**Provided material:**
*** Begin section ***

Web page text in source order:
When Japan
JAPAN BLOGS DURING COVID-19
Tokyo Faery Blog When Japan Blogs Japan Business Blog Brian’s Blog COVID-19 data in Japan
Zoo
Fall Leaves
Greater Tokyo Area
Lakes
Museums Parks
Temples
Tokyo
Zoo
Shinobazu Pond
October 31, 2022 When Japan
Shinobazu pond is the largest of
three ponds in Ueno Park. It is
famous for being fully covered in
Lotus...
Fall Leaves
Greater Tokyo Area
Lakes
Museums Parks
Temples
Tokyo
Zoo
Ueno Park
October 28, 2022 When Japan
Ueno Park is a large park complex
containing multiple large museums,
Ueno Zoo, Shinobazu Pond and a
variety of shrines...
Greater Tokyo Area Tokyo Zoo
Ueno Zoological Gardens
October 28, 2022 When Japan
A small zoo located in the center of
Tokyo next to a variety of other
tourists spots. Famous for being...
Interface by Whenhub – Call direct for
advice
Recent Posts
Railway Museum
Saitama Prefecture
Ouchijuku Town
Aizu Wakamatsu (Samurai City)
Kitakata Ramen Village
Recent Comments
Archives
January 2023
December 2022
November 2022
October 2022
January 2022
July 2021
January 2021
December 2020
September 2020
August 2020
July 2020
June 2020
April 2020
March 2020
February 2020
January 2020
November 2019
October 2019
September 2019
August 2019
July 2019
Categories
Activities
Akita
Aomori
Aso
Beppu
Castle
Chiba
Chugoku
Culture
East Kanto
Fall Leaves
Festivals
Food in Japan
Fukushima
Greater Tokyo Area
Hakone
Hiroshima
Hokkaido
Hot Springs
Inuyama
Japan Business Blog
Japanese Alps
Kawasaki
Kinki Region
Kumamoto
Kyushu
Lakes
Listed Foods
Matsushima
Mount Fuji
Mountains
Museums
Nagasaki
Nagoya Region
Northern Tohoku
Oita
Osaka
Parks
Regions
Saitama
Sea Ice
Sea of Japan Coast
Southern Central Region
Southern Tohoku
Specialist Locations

*** End section ***

**Exercise:** Return only the lines from the beginning of the material up to and including the line with "November 2022", exactly as written.

**Response below:**
Web page text in source order:
When Japan
JAPAN BLOGS DURING COVID-19
Tokyo Faery Blog When Japan Blogs Japan Business Blog Brian’s Blog COVID-19 data in Japan
Zoo
Fall Leaves
Greater Tokyo Area
Lakes
Museums Parks
Temples
Tokyo
Zoo
Shinobazu Pond
October 31, 2022 When Japan
Shinobazu pond is the largest of
three ponds in Ueno Park. It is
famous for being fully covered in
Lotus...
Fall Leaves
Greater Tokyo Area
Lakes
Museums Parks
Temples
Tokyo
Zoo
Ueno Park
October 28, 2022 When Japan
Ueno Park is a large park complex
containing multiple large museums,
Ueno Zoo, Shinobazu Pond and a
variety of shrines...
Greater Tokyo Area Tokyo Zoo
Ueno Zoological Gardens
October 28, 2022 When Japan
A small zoo located in the center of
Tokyo next to a variety of other
tourists spots. Famous for being...
Interface by Whenhub – Call direct for
advice
Recent Posts
Railway Museum
Saitama Prefecture
Ouchijuku Town
Aizu Wakamatsu (Samurai City)
Kitakata Ramen Village
Recent Comments
Archives
January 2023
December 2022
November 2022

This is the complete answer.